━━ Data extract ━━

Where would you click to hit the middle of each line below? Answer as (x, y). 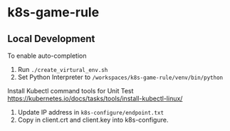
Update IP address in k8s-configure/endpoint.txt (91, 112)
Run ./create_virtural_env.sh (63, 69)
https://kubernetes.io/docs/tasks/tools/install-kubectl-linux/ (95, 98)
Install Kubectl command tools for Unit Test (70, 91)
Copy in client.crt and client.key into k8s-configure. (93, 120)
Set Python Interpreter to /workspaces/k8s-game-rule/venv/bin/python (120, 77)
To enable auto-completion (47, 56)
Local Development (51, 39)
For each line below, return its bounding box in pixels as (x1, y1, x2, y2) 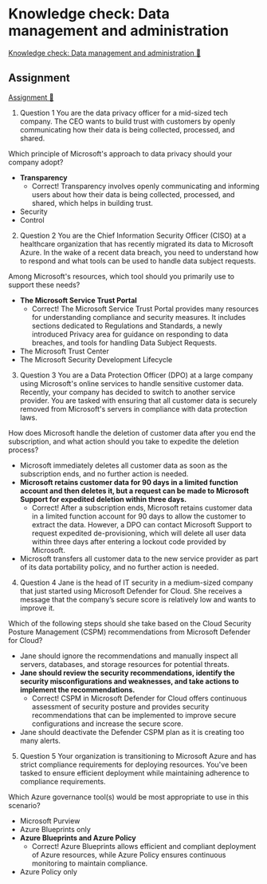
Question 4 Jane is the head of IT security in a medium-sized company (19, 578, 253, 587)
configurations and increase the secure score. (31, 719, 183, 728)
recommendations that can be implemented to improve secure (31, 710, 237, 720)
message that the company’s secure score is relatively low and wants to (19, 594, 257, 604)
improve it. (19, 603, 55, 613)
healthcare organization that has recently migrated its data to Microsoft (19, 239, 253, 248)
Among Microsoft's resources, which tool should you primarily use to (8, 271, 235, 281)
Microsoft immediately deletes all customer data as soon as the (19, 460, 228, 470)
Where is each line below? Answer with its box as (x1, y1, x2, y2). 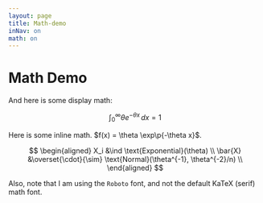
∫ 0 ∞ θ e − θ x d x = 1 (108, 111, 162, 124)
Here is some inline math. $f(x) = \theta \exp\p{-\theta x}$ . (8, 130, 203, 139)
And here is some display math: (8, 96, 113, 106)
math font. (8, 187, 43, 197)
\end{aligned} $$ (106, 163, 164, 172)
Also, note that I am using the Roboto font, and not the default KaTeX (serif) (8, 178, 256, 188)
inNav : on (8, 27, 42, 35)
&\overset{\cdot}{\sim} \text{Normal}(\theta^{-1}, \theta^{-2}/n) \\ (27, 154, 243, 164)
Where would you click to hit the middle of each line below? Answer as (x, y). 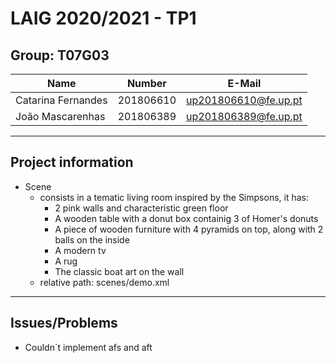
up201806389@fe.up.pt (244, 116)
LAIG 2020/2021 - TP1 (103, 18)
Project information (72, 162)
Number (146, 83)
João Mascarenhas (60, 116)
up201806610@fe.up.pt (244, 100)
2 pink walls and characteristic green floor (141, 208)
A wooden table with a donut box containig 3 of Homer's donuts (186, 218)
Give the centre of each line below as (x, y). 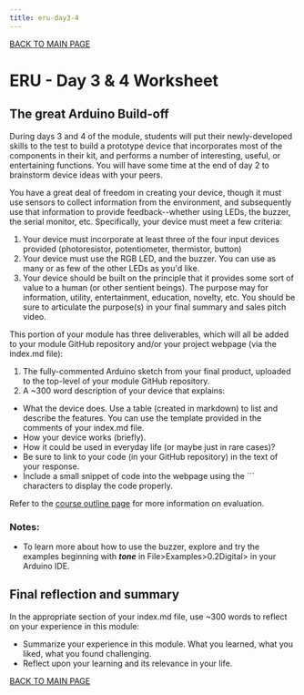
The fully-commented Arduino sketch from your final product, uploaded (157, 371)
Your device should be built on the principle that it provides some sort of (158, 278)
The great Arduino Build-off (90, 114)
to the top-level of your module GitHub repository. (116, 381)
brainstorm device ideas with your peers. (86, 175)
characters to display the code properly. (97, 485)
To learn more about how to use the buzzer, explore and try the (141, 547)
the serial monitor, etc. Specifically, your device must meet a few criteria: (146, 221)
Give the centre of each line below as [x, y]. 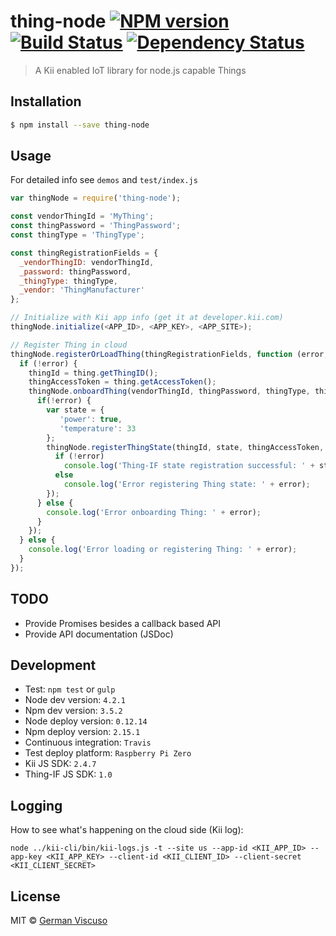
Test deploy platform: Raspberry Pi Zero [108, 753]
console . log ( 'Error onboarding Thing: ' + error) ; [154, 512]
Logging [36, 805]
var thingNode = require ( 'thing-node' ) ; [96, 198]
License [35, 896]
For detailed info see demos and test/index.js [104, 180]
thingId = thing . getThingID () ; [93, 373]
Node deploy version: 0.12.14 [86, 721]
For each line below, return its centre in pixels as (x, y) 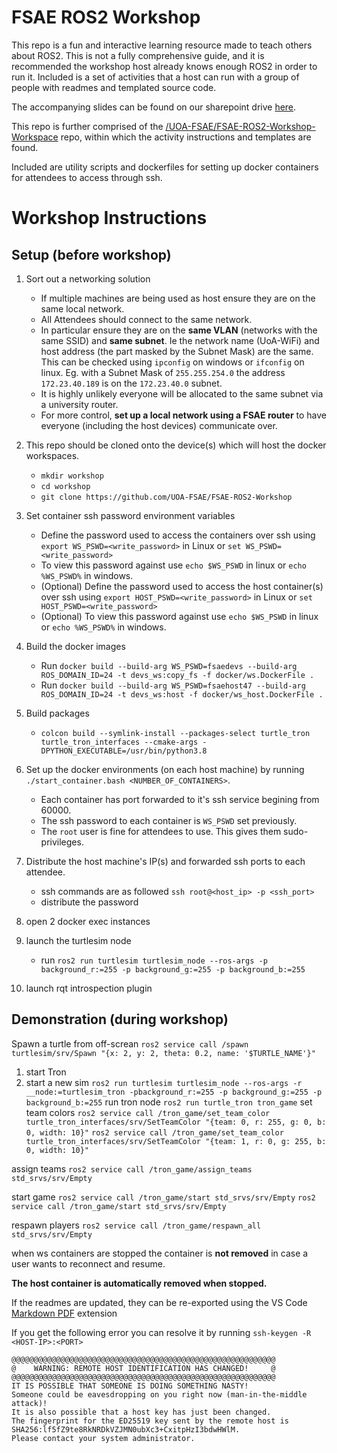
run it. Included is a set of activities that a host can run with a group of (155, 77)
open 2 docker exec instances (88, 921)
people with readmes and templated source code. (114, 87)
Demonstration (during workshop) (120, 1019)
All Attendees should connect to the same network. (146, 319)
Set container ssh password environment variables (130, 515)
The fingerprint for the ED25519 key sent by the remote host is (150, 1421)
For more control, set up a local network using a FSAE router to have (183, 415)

━━━

Read the listing above, then copy every line that includes the string "font".

→ Worked solution:
math font. (8, 187, 43, 197)
Also, note that I am using the Roboto font, and not the default KaTeX (serif) (8, 178, 256, 188)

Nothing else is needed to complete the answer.